⟨

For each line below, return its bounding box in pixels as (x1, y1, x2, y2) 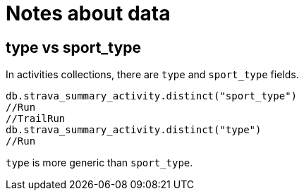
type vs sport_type (6, 38, 141, 56)
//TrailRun (6, 113, 66, 125)
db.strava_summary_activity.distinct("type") (6, 124, 262, 136)
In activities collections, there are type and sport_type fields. (6, 68, 299, 81)
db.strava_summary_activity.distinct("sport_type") (6, 90, 298, 102)
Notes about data (6, 1, 171, 25)
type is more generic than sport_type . (6, 157, 193, 169)
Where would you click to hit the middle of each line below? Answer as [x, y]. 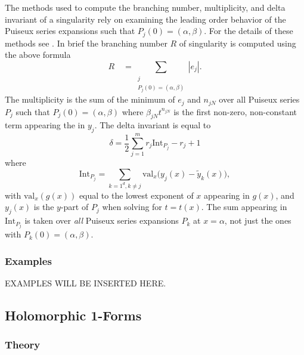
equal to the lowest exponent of [136, 195]
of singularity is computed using [238, 43]
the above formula [38, 55]
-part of [75, 207]
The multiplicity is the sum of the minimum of [90, 99]
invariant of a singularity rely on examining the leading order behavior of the [145, 19]
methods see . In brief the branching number [86, 43]
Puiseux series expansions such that [70, 31]
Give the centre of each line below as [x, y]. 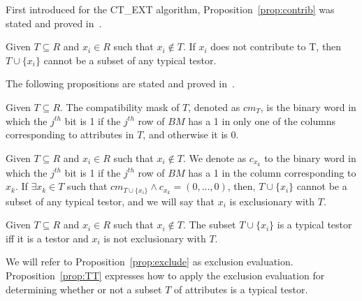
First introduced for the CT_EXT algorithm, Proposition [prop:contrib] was [170, 9]
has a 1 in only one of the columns [262, 120]
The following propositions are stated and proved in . [120, 83]
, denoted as [214, 107]
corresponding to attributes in [70, 134]
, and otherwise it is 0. [191, 134]
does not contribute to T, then [276, 46]
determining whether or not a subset [84, 289]
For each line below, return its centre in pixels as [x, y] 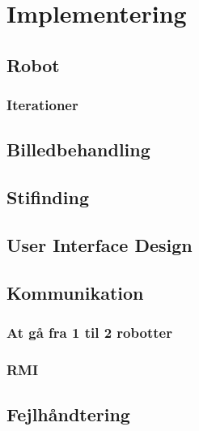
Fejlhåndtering [68, 414]
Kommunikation [75, 292]
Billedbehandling [78, 149]
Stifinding [48, 197]
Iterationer [42, 105]
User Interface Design [99, 244]
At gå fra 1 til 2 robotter [89, 333]
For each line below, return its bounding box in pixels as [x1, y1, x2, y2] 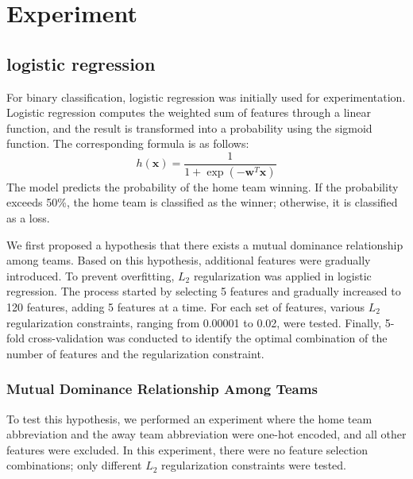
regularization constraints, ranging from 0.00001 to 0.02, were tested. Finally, [6, 314, 382, 330]
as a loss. [6, 210, 50, 226]
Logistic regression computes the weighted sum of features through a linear [6, 104, 371, 121]
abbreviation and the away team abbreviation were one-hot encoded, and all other [6, 426, 407, 442]
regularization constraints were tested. [161, 457, 346, 473]
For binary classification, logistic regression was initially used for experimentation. [6, 88, 406, 105]
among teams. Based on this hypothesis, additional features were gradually [6, 252, 371, 268]
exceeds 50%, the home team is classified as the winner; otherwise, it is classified [6, 194, 398, 211]
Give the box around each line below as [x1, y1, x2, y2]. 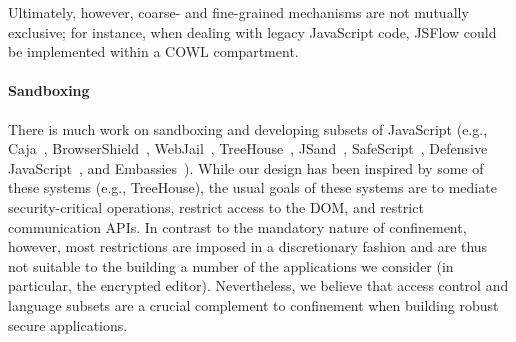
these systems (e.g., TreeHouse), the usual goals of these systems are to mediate [8, 177, 497, 198]
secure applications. [8, 314, 128, 335]
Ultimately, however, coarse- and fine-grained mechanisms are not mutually [8, 2, 469, 22]
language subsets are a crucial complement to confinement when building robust [8, 294, 499, 315]
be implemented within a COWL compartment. [8, 41, 299, 62]
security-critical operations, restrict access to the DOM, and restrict [8, 196, 424, 217]
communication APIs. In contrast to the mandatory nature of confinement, [8, 216, 467, 237]
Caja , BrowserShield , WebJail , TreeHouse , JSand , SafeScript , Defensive [8, 138, 488, 159]
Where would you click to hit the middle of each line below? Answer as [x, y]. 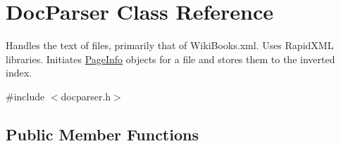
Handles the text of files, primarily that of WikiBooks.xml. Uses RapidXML [170, 45]
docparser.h [86, 96]
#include [25, 96]
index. [19, 73]
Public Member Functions [102, 134]
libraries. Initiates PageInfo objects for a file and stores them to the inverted [170, 59]
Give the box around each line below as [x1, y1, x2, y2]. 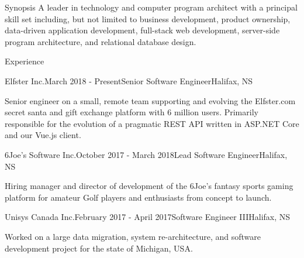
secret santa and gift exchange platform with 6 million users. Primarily [5, 106, 258, 118]
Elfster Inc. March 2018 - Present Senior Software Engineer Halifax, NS [5, 74, 253, 87]
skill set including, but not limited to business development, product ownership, [5, 12, 291, 25]
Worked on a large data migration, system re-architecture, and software [5, 230, 261, 242]
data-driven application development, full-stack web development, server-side [5, 24, 280, 36]
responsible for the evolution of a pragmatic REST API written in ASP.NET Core [5, 117, 299, 129]
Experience [5, 55, 44, 67]
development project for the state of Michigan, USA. [5, 242, 193, 254]
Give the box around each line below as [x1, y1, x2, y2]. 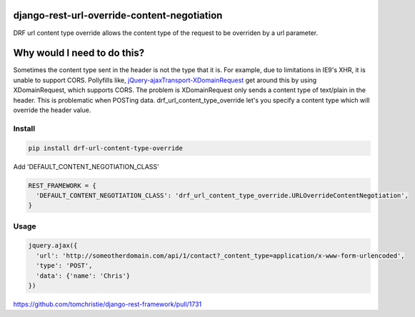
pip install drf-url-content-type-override [28, 144, 184, 152]
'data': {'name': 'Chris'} [36, 271, 131, 280]
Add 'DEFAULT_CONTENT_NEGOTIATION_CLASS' [13, 162, 160, 171]
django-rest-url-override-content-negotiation [13, 9, 223, 21]
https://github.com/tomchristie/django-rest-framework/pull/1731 [13, 300, 202, 308]
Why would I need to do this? [13, 47, 145, 59]
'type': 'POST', [36, 261, 93, 270]
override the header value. [13, 106, 91, 114]

⟩

#### Description of the task
What lines hold the string "that"? Pick them out of the data.

#### Written solution
Puiseux series expansions such that [70, 31]
Handles the text of files, primarily that of WikiBooks.xml. Uses RapidXML [170, 45]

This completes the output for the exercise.